庄伯涛和以前一样把童童放到自己身上,搂住他。
「童童睡了吗?」
「还没。」
「你有什么梦想吗?」
「做一个武功最高的人,让师父过好日子。」
「想过以后要和谁一起过吗?」
「师父!」
「你师父老了,你师父百年终老以后呢?」
童童听到这话翻过身来,直直的看进庄伯涛的眼睛。
「你呢,你以后想和谁一起过?」
「当然是自己的爱人,两个人相亲相爱一起慢慢的变老也是一件很浪漫的事情。」
「女人吗?还有你们的宝宝。」
童童趴在了庄伯涛的胸口,有力的心跳不知道可以听多久?他甚至有些贪恋着这个声音。
庄伯涛慢慢抚摸着童童长长的头发。
「童童如果我说那个人是你,让你陪我一起慢慢变老你愿意吗?我想几十年以后我还是会这样爱你,这样把你放在我的身上这样抚摸着你的长发。」
「你爱我?」
「我说过很多次了,不要怀疑我的话和我的心。」
「不准反悔欧,你以后要是敢做对不起我的事,不要怪我动手。」
「你会怎么做?」
「劝你不要问,上次武林中一个阿姨把他背叛的老公全身的骨头都打碎了,那人身上就没留下一块大于五厘米的骨头,那些西医竟然找不出原因,说是什么玻璃症、溶骨症。」
「哈哈,我发誓不会。」
庄伯涛咽了咽涂抹,他这辈子算是把心和命都交到童童手里了。不过这听起来要做暗道武林的女婿还真是危险呢。
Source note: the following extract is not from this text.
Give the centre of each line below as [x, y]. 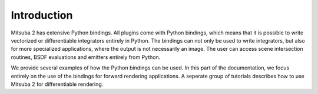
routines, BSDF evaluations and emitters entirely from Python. [86, 57]
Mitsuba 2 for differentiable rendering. [57, 84]
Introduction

童童很甜很甜的笑了,低下头在庄伯涛鼻子上亲了一下,让庄伯涛楞了几秒,这可是童童第一次主动和他亲热的。
「童童!」
庄伯涛按住了童童想要逃开的小脑袋狠狠的吻住了他的唇,并且把舌头伸进去挑逗童童小巧的舌头。勾勾缠恨不能把那小舌头吞进腹中。
一双大手撩起了童童的睡衣摸上了圆丘,并且开始拉扯内裤。不过要全脱下来还是有些困难的,于是庄伯涛趁着童童和他吻的难分难舍,意乱情迷之际,慢慢翻身把他的身子压到了身下。
大手彻底的解开了童童身上的束缚,露出了那赤条条只穿了一条小内裤的身体。
一只大手探进了内裤握住了童童那小小的男性象征。很有经验的上下套弄起来。大手握住了两个睾丸,只有大么指在那敏感的尿道口上轻点着。
「恩。」
童童开始意乱情迷的向上挺动腰部了,那是他最知觉的动作。他甚至有些无措。童童双手握住了庄伯涛的双肩,象要推拒,可是手上却用力的抓的很紧不让人离开。
大大的手掌持续在小巧的性征上摩擦着,一根手指已经悄悄的摸上了后挺的紧缩的洞口。嫩嫩的皱褶在手指的挑逗下紧张而羞涩的收缩着,手指可以感觉到它的动作。手指在它又一次的收缩时顺势探了进去,这一次还算顺利最少童童没有严重的抗议,把他踢下床,对于庄伯涛来说这是最好的鼓励。